出生的地方是冲积平原,原本是不大会有山的,但却也平地起来几座——还流传了乾隆和纪晓岚的故事,所谓“狼马见(剑)君(军)王”,打算来潇洒一回的君王吓得绕道而行,整出个减税惠民的戏码。
狼山上那庙的香火繁盛至今,父母和我登过好多次,印象最深的是从背面找了条很生僻的路,因为少了人工开凿的台阶,对于少年的自己而言,竟可说是“陡峭”,父亲从前是学地质的,“高深”的学问信手拈来,沿途风光一般、可也能一饱耳福。不过,毕竟海拔不高、数量太少,没有了该有的凌人之势,温婉得让人深爱不得。
广西一带的山,初见之下,就觉有趣许多;我所见的,远远望去,相互勾连的并不多,倒好像是一群个儿头不高的小朋友,这儿一座,相去不远那儿又是一座,一例是圆圆的山头,大多是全身披着青绿色,虽说与故乡的山相仿,个头不高,可骨子里透着一股可爱劲儿,诙谐而别具个性。
江西的山也颇有些类似的妙处,名号可以大到吓人,比方说龙虎山、三清山,可走过去一瞧,娴静如大家闺秀。前些年,与父亲、岳父三人去云南丽江、泸沽湖,忽高忽低的游走在群山之间,心里真是欢喜丛生,这一座与那一座,同一座的这一面与那一面,傍水的一带与两山相夹的一线,各有各的神奇,各有各的执着,但相互之间又不会让人觉得太过疏离,似乎有点韵味是牵连其间的。
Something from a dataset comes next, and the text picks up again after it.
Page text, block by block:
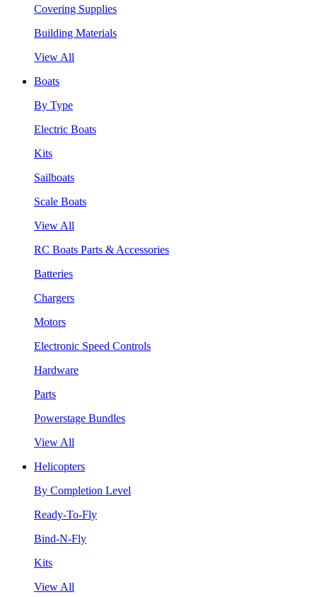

相比之下,新疆的山雄浑得多。车行一路,天际那连绵不绝的山脉和雾气环绕的雪山也跟着行了一路,去的时候正好是九月头,山色的层次让人过眼不忘,可即便是再好的镜头也难记录下那一刻眼睛所接收到的色彩,总有着挥之不去的遗憾,总有些想回到原地再深望一眼的冲动,脑海深处每时每刻都有动人的旋律在“吟唱”。
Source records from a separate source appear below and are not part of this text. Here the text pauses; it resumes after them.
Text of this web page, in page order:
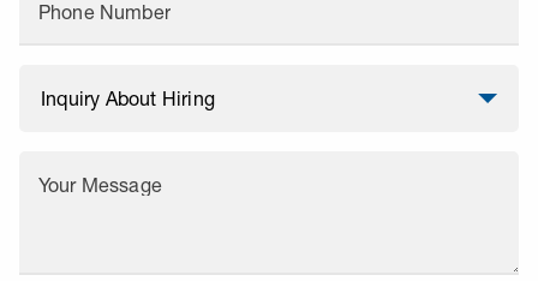
Phone Number
Your Message
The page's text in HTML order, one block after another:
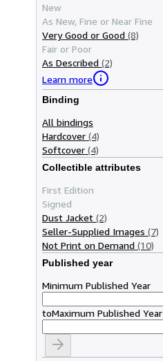
New
As New, Fine or Near Fine
Very Good or Good (8)
Fair or Poor
As Described (2)
Learn more
Binding
All bindings
Hardcover (4)
Softcover (4)
Collectible attributes
First Edition
Signed
Dust Jacket (2)
Seller-Supplied Images (7)
Not Print on Demand (10)
Published year
Minimum Published Year
toMaximum Published Year

周末去了临安,吴越一带的山无疑是最可亲近的,虽然还不是很高,但登临的乐趣却丝毫不减,缓缓的上行,竟也能分别出不同的季节;绕山的路,相伴着不绝于耳的潺潺水声,偶一探头、清澈见底、色彩分明,如我、如女儿,定力稍差些的人,似乎不去踩上一脚、享受一下冰爽,就无法前行。
山色的层次也与别处不同,竹子在其中起了至关重要的作用,那不一般的立体感,似乎在山的表面又重新垒起了一座绿色的新山。老婆四处转动自拍杆,佳作不断,却也不免感慨,实在捕捉不到那半分的神奇——那是自然天造地设的神奇,抑或是眼波流转成就的神奇,又或者是每个人内心应激出的每个人的神奇。
飘渺山间的柴火气,勾连出不少童年的美好,像是自家的亲人,想亲近、也能亲近。